-- Exercise data follows --

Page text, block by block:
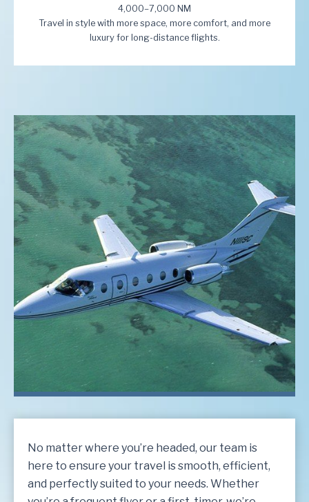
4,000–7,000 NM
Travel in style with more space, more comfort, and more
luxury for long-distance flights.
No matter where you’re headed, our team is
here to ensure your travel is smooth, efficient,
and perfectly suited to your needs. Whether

-- Exercise data concluded --
-- Exercise data follows --

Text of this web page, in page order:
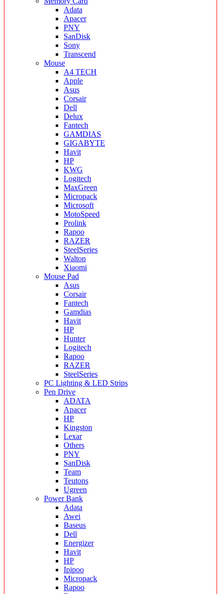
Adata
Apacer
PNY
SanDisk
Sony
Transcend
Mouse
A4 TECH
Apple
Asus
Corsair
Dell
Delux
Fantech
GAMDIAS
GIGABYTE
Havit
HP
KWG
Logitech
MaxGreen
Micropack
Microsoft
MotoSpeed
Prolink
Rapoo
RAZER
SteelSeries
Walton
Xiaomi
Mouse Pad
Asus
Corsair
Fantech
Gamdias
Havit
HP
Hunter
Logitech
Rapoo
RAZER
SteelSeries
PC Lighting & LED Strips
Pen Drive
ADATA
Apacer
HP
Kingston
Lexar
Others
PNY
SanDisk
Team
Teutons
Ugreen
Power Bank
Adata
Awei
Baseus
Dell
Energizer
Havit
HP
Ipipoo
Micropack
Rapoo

-- Exercise data concluded --

=== Exercise requirements ===
Would you write out exactly the lines above, starting at the line containing "Page text, block" and stopping after the line containing "and perfectly suited to your needs. Whether"? Omit the pictures.

=== Written solution ===
Page text, block by block:
4,000–7,000 NM
Travel in style with more space, more comfort, and more
luxury for long-distance flights.
No matter where you’re headed, our team is
here to ensure your travel is smooth, efficient,
and perfectly suited to your needs. Whether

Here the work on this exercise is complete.